### Your task
Omitting the pictures, output all of the records precisely as written.

### Collected data
·····

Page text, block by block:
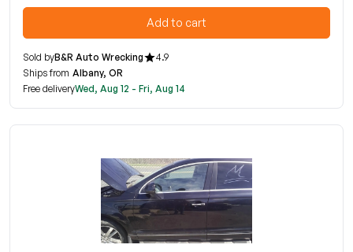
Add to cart
Sold byB&R Auto Wrecking
4.9
Ships from Albany, OR
Free deliveryWed, Aug 12 - Fri, Aug 14
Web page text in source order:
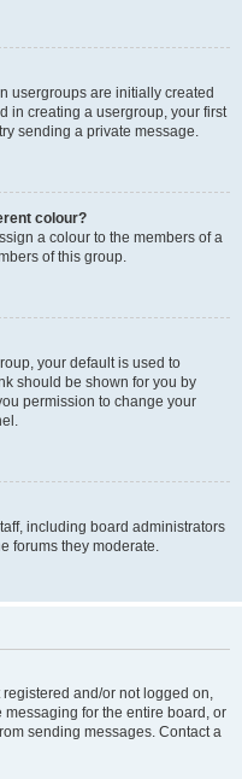
usergroups are initially created
in creating a usergroup, your first
sending a private message.
colour?
a colour to the members of a
of this group.
your default is used to
should be shown for you by
permission to change your
including board administrators
forums they moderate.
and/or not logged on,
for the entire board, or
sending messages. Contact a
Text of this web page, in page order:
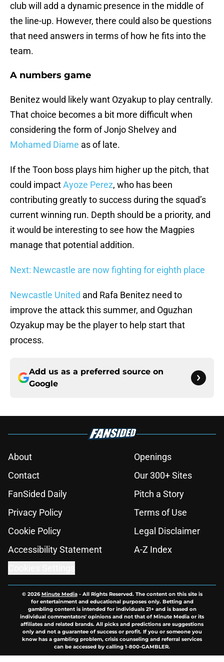
club will add a dynamic presence in the middle of
the line-up. However, there could also be questions
that need answers in terms of how he fits into the
team.
A numbers game
Benitez would likely want Ozyakup to play centrally.
That choice becomes a bit more difficult when
considering the form of Jonjo Shelvey and
Mohamed Diame as of late.
If the Toon boss plays him higher up the pitch, that
could impactAyoze Perez, who has been
contributing greatly to success during the squad’s
current winning run. Depth should be a priority, and
it would be interesting to see how the Magpies
manage that potential addition.
Next: Newcastle are now fighting for eighth place
Newcastle United and Rafa Benitez need to
improve the attack this summer, and Oguzhan
Ozyakup may be the player to help start that
process.
Add us as a preferred source on
Google
About
Openings
Contact
Our 300+ Sites
FanSided Daily
Pitch a Story
Privacy Policy
Terms of Use
Cookie Policy
Legal Disclaimer
Accessibility Statement
A-Z Index
© 2026Minute Media- All Rights Reserved. The content on this site is
for entertainment and educational purposes only. Betting and
gambling content is intended for individuals 21+ and is based on
individual commentators' opinions and not that of Minute Media or its
affiliates and related brands. All picks and predictions are suggestions
only and not a guarantee of success or profit. If you or someone you
know has a gambling problem, crisis counseling and referral services
can be accessed by calling 1-800-GAMBLER.

·····

### Output of the task
Page text, block by block:
Add to cart
Sold byB&R Auto Wrecking
4.9
Ships from Albany, OR
Free deliveryWed, Aug 12 - Fri, Aug 14
Web page text in source order:
usergroups are initially created
in creating a usergroup, your first
sending a private message.
colour?
a colour to the members of a
of this group.
your default is used to
should be shown for you by
permission to change your
including board administrators
forums they moderate.
and/or not logged on,
for the entire board, or
sending messages. Contact a
Text of this web page, in page order:
club will add a dynamic presence in the middle of
the line-up. However, there could also be questions
that need answers in terms of how he fits into the
team.
A numbers game
Benitez would likely want Ozyakup to play centrally.
That choice becomes a bit more difficult when
considering the form of Jonjo Shelvey and
Mohamed Diame as of late.
If the Toon boss plays him higher up the pitch, that
could impactAyoze Perez, who has been
contributing greatly to success during the squad’s
current winning run. Depth should be a priority, and
it would be interesting to see how the Magpies
manage that potential addition.
Next: Newcastle are now fighting for eighth place
Newcastle United and Rafa Benitez need to
improve the attack this summer, and Oguzhan
Ozyakup may be the player to help start that
process.
Add us as a preferred source on
Google
About
Openings
Contact
Our 300+ Sites
FanSided Daily
Pitch a Story
Privacy Policy
Terms of Use
Cookie Policy
Legal Disclaimer
Accessibility Statement
A-Z Index
© 2026Minute Media- All Rights Reserved. The content on this site is
for entertainment and educational purposes only. Betting and
gambling content is intended for individuals 21+ and is based on
individual commentators' opinions and not that of Minute Media or its
affiliates and related brands. All picks and predictions are suggestions
only and not a guarantee of success or profit. If you or someone you
know has a gambling problem, crisis counseling and referral services
can be accessed by calling 1-800-GAMBLER.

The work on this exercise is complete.